### Your task
A faithful copy is needed of the lines below from the one with "Github repository Url [32, 184]" up to and including the one with "schemas/geo/features/featureCollection/schema.yaml (83, 371)"; set it down with no pictures and no other lines.

### Material shown
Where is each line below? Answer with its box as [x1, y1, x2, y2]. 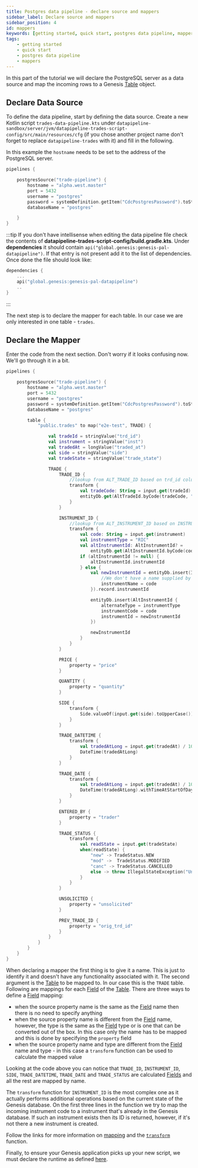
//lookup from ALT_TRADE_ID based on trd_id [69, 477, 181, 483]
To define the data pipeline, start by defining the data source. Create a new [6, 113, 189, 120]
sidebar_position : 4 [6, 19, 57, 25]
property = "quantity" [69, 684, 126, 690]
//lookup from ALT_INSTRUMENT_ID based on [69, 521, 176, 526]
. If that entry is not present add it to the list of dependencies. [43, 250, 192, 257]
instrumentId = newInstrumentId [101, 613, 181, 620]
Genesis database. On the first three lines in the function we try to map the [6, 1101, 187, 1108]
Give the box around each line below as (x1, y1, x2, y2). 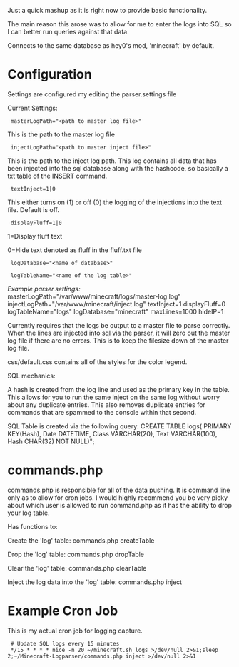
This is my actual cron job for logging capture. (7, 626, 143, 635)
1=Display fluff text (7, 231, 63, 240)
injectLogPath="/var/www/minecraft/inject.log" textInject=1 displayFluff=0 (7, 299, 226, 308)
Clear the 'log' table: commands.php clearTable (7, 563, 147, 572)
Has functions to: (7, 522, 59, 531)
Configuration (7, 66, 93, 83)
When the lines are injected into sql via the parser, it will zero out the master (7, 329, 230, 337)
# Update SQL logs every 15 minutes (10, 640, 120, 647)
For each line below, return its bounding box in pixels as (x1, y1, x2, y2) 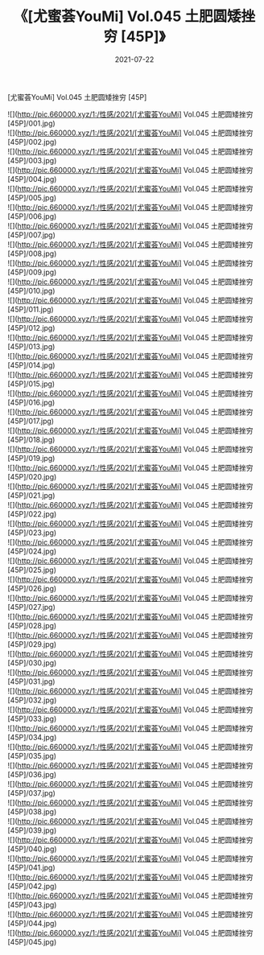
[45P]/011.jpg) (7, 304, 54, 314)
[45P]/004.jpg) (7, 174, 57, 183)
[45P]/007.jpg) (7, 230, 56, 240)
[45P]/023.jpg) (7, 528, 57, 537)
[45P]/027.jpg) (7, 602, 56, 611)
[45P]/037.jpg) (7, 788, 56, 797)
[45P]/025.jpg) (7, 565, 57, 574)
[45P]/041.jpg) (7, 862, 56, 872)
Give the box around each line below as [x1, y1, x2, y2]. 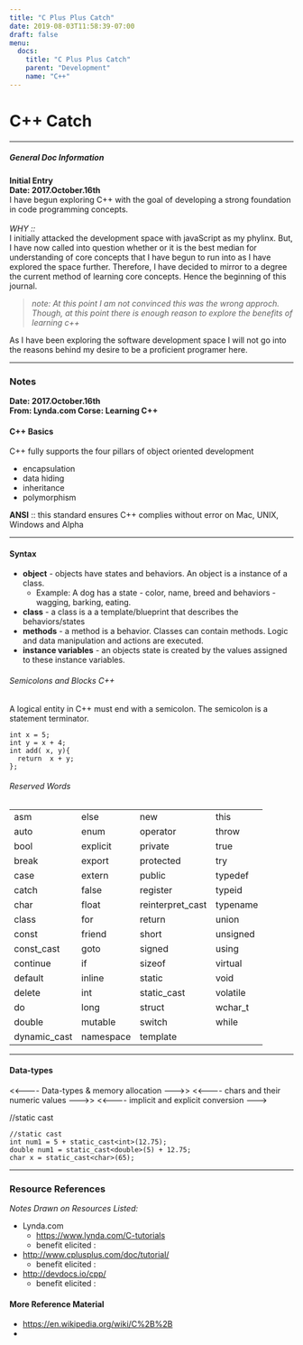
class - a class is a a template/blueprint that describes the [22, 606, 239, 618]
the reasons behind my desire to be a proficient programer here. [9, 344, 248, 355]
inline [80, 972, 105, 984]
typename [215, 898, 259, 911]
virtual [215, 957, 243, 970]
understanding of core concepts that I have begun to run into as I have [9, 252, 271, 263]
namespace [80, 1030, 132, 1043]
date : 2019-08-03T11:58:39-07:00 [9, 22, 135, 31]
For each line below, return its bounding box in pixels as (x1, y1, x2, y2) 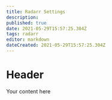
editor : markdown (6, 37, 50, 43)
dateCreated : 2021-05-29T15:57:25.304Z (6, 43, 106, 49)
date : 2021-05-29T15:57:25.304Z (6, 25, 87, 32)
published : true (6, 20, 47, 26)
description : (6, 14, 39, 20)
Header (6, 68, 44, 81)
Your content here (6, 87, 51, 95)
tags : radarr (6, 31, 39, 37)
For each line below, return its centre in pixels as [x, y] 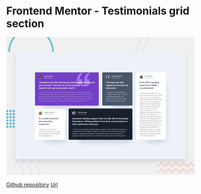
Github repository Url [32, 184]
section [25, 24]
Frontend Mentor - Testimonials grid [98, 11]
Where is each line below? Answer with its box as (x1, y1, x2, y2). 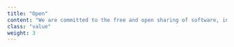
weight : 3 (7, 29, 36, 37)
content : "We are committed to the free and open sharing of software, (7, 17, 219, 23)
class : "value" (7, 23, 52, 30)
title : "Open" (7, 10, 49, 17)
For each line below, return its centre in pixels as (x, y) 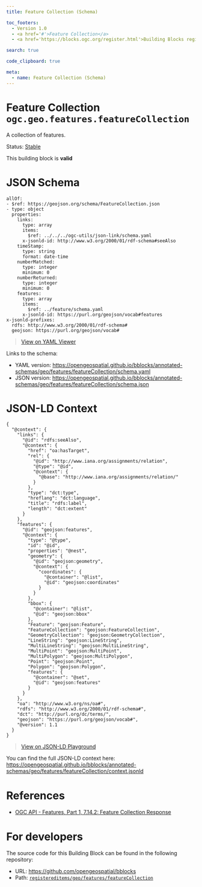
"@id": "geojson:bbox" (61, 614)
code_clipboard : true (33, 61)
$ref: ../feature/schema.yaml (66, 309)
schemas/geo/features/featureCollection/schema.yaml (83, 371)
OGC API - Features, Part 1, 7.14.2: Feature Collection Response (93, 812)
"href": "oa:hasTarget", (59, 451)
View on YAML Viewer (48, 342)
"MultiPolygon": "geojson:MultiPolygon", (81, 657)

### Answer box
Github repository Url [32, 184]
section [25, 24]
Frontend Mentor - Testimonials grid [98, 11]
Where is each line below? Answer with its box as (x1, y1, x2, y2). 
weight : 3 (7, 29, 36, 37)
content : "We are committed to the free and open sharing of software, (7, 17, 219, 23)
class : "value" (7, 23, 52, 30)
title : "Open" (7, 10, 49, 17)
For each line below, return its centre in pixels as (x, y) 
"@id": "geojson:bbox" (61, 614)
code_clipboard : true (33, 61)
$ref: ../feature/schema.yaml (66, 309)
schemas/geo/features/featureCollection/schema.yaml (83, 371)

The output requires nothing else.